Anthony Miller, CHI (212.6 DRAFT ADP)
Miller is the only rookie receiver I have any interest in as a redraft asset. Although he was the sixth receiver selected, it's easy to argue that Miller is the most polished player in this year's receiver class, and Chicago has a real opportunity up for grabs with Cameron Meredith now in New Orleans. Shortly before the draft I was recommending Taylor Gabriel as a final-round selection following Meredith's exit, but with Miller around I'm probably off Gabriel, more or less replacing him in my rankings with Miller.
But that wouldn't be fully accurate, because I project Miller for more now than I ever did for Gabriel. Miller is a complete receiver, whereas Gabriel would always have been limited by his tiny frame, even in the best-case scenarios. Because I expect the Bears to run their offense at a Chip Kelly-like velocity, I'm optimistic for basically every projected contributor to outproduce their acquisition costs. When one of those projected contributors is a player with 2,896 yards and 32 touchdowns over his last 26 games, things could get quite interesting indeed.
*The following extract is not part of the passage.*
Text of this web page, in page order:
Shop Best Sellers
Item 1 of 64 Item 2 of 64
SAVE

In my personal projections for the Chicago offense, Miller comes out with a baseline in the range of 700 yards and five touchdowns. I think he could push more for 850 yards and seven touchdowns in a nearly ideal scenario, and his usage could really take off in the (knock on wood) event of an injury to one of Allen Robinson, Trey Burton, or Tarik Cohen.
FADES
Tyreek Hill, KC (28.0 DRAFT ADP)
The draft didn't change anything for Hill, but I feel the need to talk about his current price tag all the same.
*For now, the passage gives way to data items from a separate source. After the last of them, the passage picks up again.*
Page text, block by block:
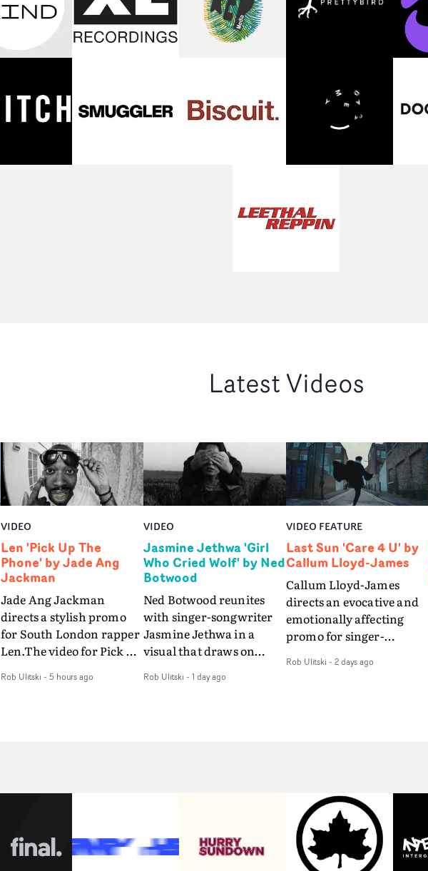
Latest Videos
VIDEO
Len 'Pick Up The
Phone' by Jade Ang
Jackman
Jade Ang Jackman
directs a stylish promo
for South London rapper
Len.The video for Pick Up
of monochromatic
accessories and grading
effects - it feels inspired
Rob Ulitski - 5 hours ago
VIDEO
Jasmine Jethwa 'Girl
Who Cried Wolf' by Ned
Botwood
Ned Botwood reunites
with singer-songwriter
Jasmine Jethwa in a
visual that draws on
and superstition and
Navigating a forest
blindfolded. Climbing a
Rob Ulitski - 1 day ago
VIDEO FEATURE
Last Sun 'Care 4 U' by
Callum Lloyd-James
Callum Lloyd-James
directs an evocative and
emotionally affecting
promo for singer-
video for Care 4 U
already gone.Set against
a cold, modern city, the
film explores the feeling
of being unable to move
forward, watching as
Rob Ulitski - 2 days ago

He's a really good player and he'll perhaps be the most productive pass catcher in what should be one of the league's most explosive offenses, but he still costs too much. Based on DRAFT's ADP numbers, Hill is going, on average, as the WR9. That puts him ahead of players like Aaron Rodgers WR1 Davante Adams (29.4 ADP), as well as Doug Baldwin (36.9), who suddenly has zero target competition in Seattle.
Whereas the team contexts for Adams and Baldwin shriek of favorable usage, Hill's price tag presumes unsustainable peripheral numbers in order to offset his comparatively modest usage. If you're buying Hill now you either think he ups his target rate (seven per game), or you think he'll manage to repeat his average of over 11 yards per target. The truth is neither outcome is likely, and the former is almost out of the question after the Chiefs paid $16 million per year to reel in Sammy Watkins.
Hill should be the slot and motion receiver, which should lend itself to the highest target count on the Chiefs, but his per-target production ought to lag behind the more downfield-oriented Watkins, and the greater target count isn't a guarantee to make up the difference. Hill is currently a late-second, early-third sort of target in most best ball drafts, whereas Watkins is around the seventh round on DRAFT.com. I think the better valuation would be something like Hill in the late-third/early-fourth, and Watkins the late fifth.